I'm running into an issue where I'm saving different parquet files with slightly different schema, but which have shared partition columns. I have created the following as a minimal reproducible example:
from dask import dataframe as dd
import pandas as pd
import shutil
def save_parquet():
df1 = pd.DataFrame({"A": [1], "B": [1]})
df2 = pd.DataFrame({"A": [2], "C": [2]})
df1.to_parquet("test.parquet", partition_cols=["A"])
df2.to_parquet("test.parquet", partition_cols=["A"])
def load_parquet():
filters = [[
("A", "==", 2)
]]
ddf = dd.read_parquet("test.parquet", columns=["A", "C"], filters=filters)
def main():
save_parquet()
load_parquet()
if __name__=="__main__":
main()
Running the above causes the following exception:
Traceback (most recent call last):
File "/home/.../.local/lib/python3.8/site-packages/dask/backends.py", line 133, in wrapper
return func(*args, **kwargs)
File "/home/.../.local/lib/python3.8/site-packages/dask/dataframe/io/parquet/core.py", line 578, in read_parquet
meta, index, columns = set_index_columns(meta, index, columns, auto_index_allowed)
File "/home/.../.local/lib/python3.8/site-packages/dask/dataframe/io/parquet/core.py", line 1487, in set_index_columns
raise ValueError(
ValueError: The following columns were not found in the dataset {'C'}
The following columns were found Index(['B', 'A'], dtype='object')
The above exception was the direct cause of the following exception:
Traceback (most recent call last):
File "mre.py", line 26, in <module>
main()
File "mre.py", line 23, in main
load_parquet()
File "mre.py", line 15, in load_parquet
ddf = dd.read_parquet("test.parquet", columns=["A", "C"], filters=filters)

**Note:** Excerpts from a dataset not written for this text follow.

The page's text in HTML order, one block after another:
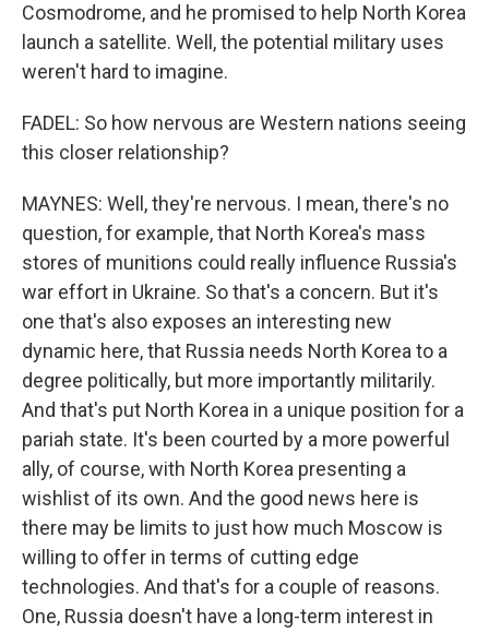
Cosmodrome, and he promised to help North Korea
launch a satellite. Well, the potential military uses
weren't hard to imagine.
FADEL: So how nervous are Western nations seeing
this closer relationship?
MAYNES: Well, they're nervous. I mean, there's no
question, for example, that North Korea's mass
stores of munitions could really influence Russia's
war effort in Ukraine. So that's a concern. But it's
one that's also exposes an interesting new
dynamic here, that Russia needs North Korea to a
degree politically, but more importantly militarily.
And that's put North Korea in a unique position for a
pariah state. It's been courted by a more powerful
ally, of course, with North Korea presenting a
wishlist of its own. And the good news here is
there may be limits to just how much Moscow is
willing to offer in terms of cutting edge
technologies. And that's for a couple of reasons.
One, Russia doesn't have a long-term interest in
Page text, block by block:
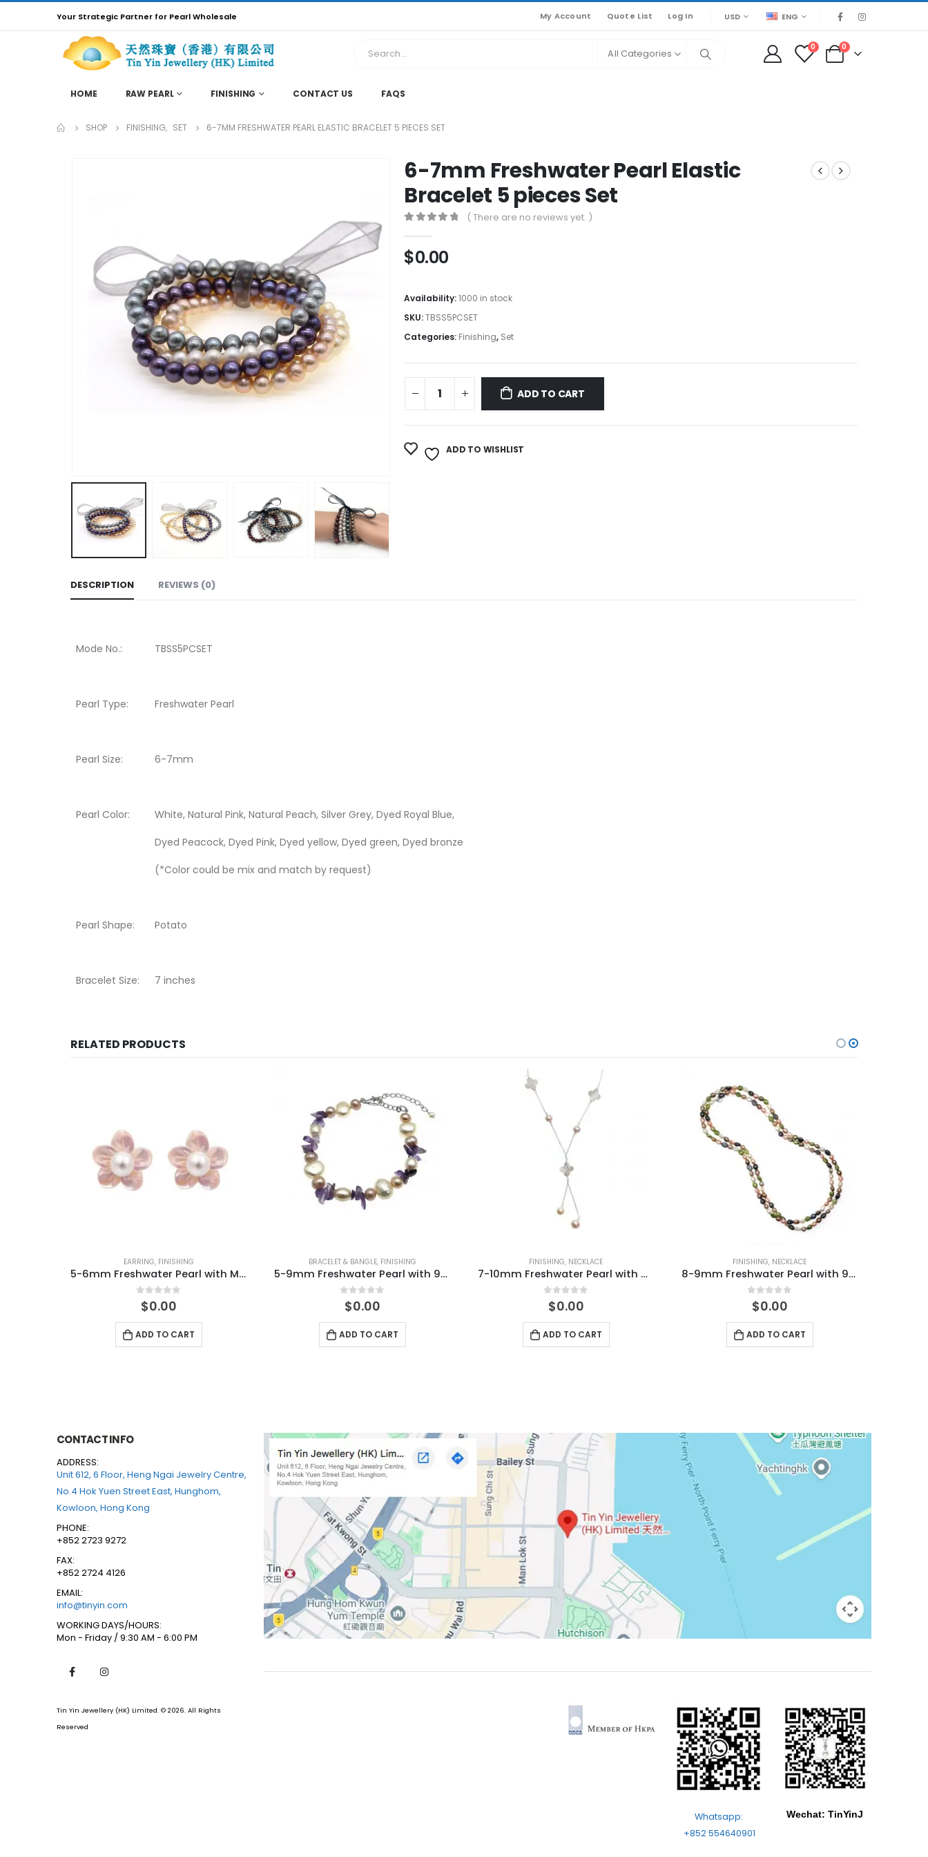
Your Strategic Partner for Pearl Wholesale My Account Quote List Log In USD ENG
All Categories
0 0
HOME RAW PEARL FINISHING CONTACT US FAQS
SHOP FINISHING, SET 6-7MM FRESHWATER PEARL ELASTIC BRACELET 5 PIECES SET
6-7mm Freshwater Pearl Elastic
Bracelet 5 pieces Set
( There are no reviews yet. )
$0.00
Availability:1000 in stock
SKU:TBSS5PCSET
Categories: Finishing, Set
ADD TO CART
ADD TO WISHLIST
DESCRIPTION REVIEWS (0)
Mode No.: TBSS5PCSET
Pearl Type: Freshwater Pearl
Pearl Size: 6-7mm
Pearl Color:
White, Natural Pink, Natural Peach, Silver Grey, Dyed Royal Blue,
Dyed Peacock, Dyed Pink, Dyed yellow, Dyed green, Dyed bronze
(*Color could be mix and match by request)
Pearl Shape: Potato
Bracelet Size: 7 inches
RELATED PRODUCTS
EARRING, FINISHING
5-6mm Freshwater Pearl with MOP 925 Silver Earring
out of 5
$0.00
ADD TO CART
BRACELET & BANGLE, FINISHING
5-9mm Freshwater Pearl with 925 Silver Stud Bracelet
out of 5
$0.00
ADD TO CART
FINISHING, NECKLACE
7-10mm Freshwater Pearl with MOP Clover Necklace
out of 5
$0.00
ADD TO CART
FINISHING, NECKLACE
8-9mm Freshwater Pearl with 925 Silver Clasp Necklace
out of 5
$0.00
ADD TO CART
CONTACT INFO
ADDRESS:
Unit 612, 6 Floor, Heng Ngai Jewelry Centre,
No.4 Hok Yuen Street East, Hunghom,
Kowloon, Hong Kong
PHONE:
+852 2723 9272
FAX:
+852 2724 4126
EMAIL:
info@tinyin.com
WORKING DAYS/HOURS:
Mon - Friday / 9:30 AM - 6:00 PM
Tin Yin Jewellery (HK) Limited. © 2026. All Rights
Reserved
Whatsapp:
+852 554640901
Wechat: TinYinJ
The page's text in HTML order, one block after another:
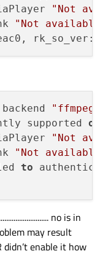
"Not
"Not
rk_so_ver:
"ffmpeg"
supported on
"Not
"Not
to
no is in
may result
enable it how
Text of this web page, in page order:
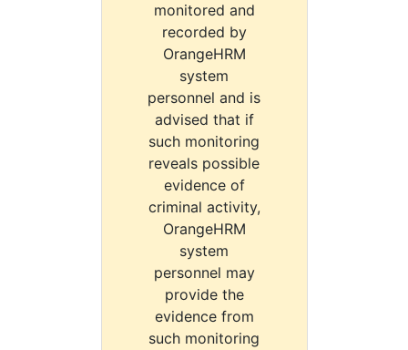
monitored and
recorded by
OrangeHRM
system
personnel and is
advised that if
such monitoring
reveals possible
evidence of
criminal activity,
OrangeHRM
system
personnel may
provide the
evidence from
such monitoring
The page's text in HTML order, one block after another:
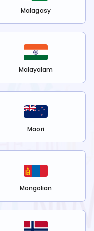
Malagasy
Malayalam
Maori
Mongolian

File "/home/.../.local/lib/python3.8/site-packages/dask/backends.py", line 135, in wrapper
raise type(e)(
ValueError: An error occurred while calling the read_parquet method registered to the pandas backend.

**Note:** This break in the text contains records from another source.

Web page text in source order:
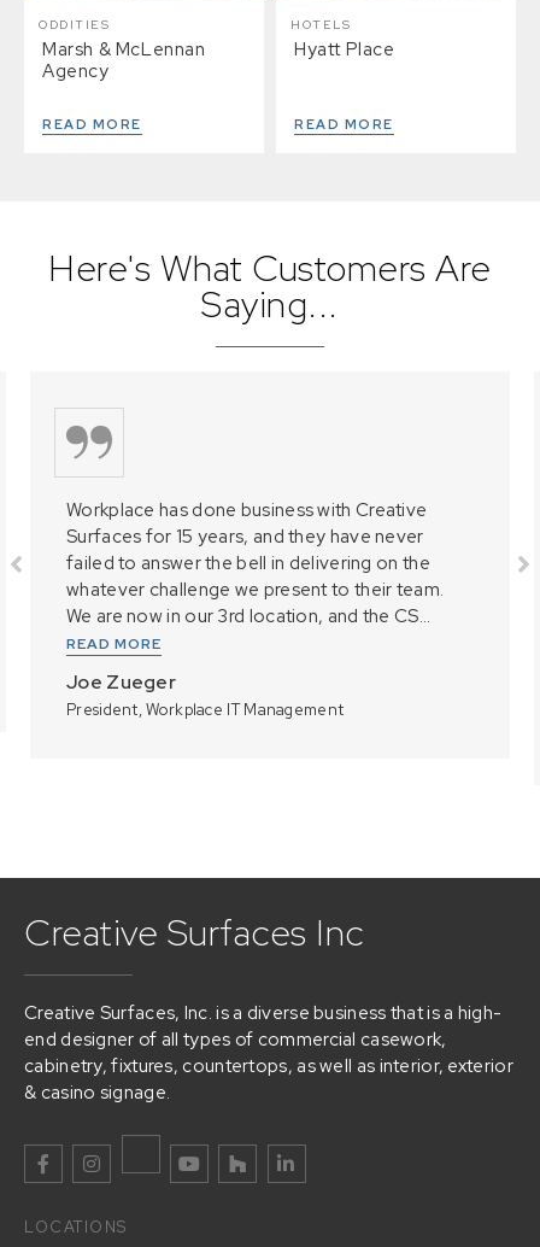
ODDITIES
Marsh & McLennan
Agency
READ MORE
HOTELS
Hyatt Place
READ MORE
Here's What Customers Are
Saying...
Workplace has done business with Creative
Surfaces for 15 years, and they have never
failed to answer the bell in delivering on the
whatever challenge we present to their team.
We are now in our 3rd location, and the CS...
READ MORE
Joe Zueger
President, Workplace IT Management
Creative Surfaces Inc
Creative Surfaces, Inc. is a diverse business that is a high-
end designer of all types of commercial casework,
cabinetry, fixtures, countertops, as well as interior, exterior
& casino signage.
LOCATIONS
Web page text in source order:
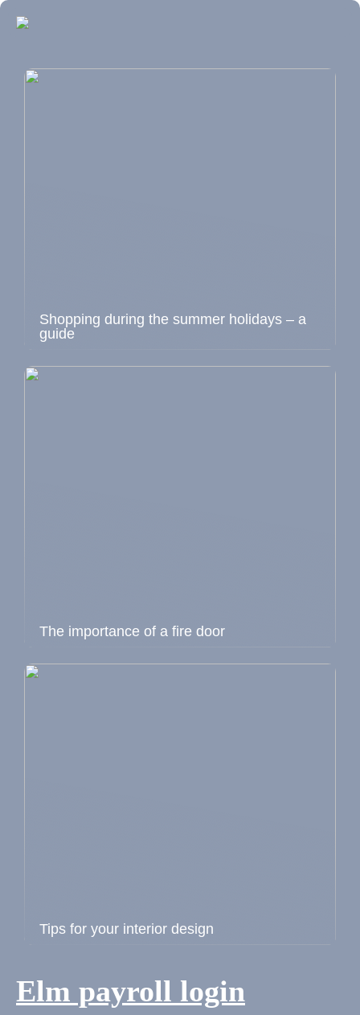
Shopping during the summer holidays – a
guide
The importance of a fire door
Tips for your interior design
Elm payroll login
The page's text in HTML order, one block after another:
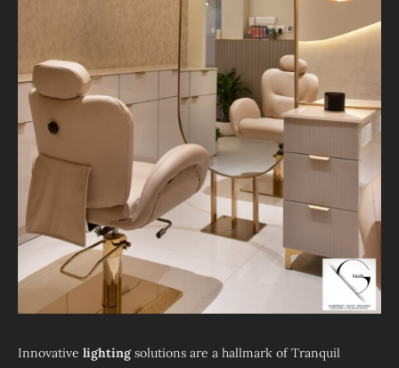
Innovative lighting solutions are a hallmark of Tranquil
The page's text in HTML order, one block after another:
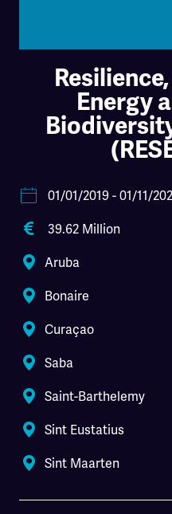
Energy
01/01/2019 - 01/11/
39.62 Million
Aruba
Bonaire
Curaçao
Saba
Saint-Barthelemy
Sint Eustatius
Sint Maarten
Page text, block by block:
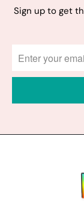
Sign up to get

Original Message: The following columns were not found in the dataset {'C'}
The following columns were found Index(['B', 'A'], dtype='object')
My expectation would be that the ("A", "==", 2)
filter should stop us from loading the schema from df1
, and regardless of whether it loads df1
or not, that it should be able to find the "C"
column from df2
. Am I missing something here?
Changing the columns
field to columns=["A", "B"]
successfully reads in the data, so it feels what I'm trying to do should be possible somehow.
This post indicates that read_parquet reads the schema from the first parquet file it encounters, but that you can specify a schema to avoid this.
Specifying a schema
like
import pyarrow as pa
...
ddf = dd.read_parquet("test.parquet", columns=["A", "C"], filters=filters, schema=pa.schema({"A": pa.int64(), "C": pa.int64()}))
still triggers the exception.
Specifying a schema
without specifying columns
doesn't trigger the exception, but returns a dask dataframe without the "C" column (seemingly regardless of what was in the schema):
>>> print(ddf.columns)
Index(['B', 'A'], dtype='object')
Is there a way to prevent read_parquet
from using the .parquet files that should be filtered out?
Found a somewhat silly workaround.
dask.dataframe.read_parquet can take a list of parquet files within partitions (rather than the top-level parquet folder). I just used path globbing to manually filter down to only the relevant parquet files I wanted to use (based on partition folder) and pass that list in directly.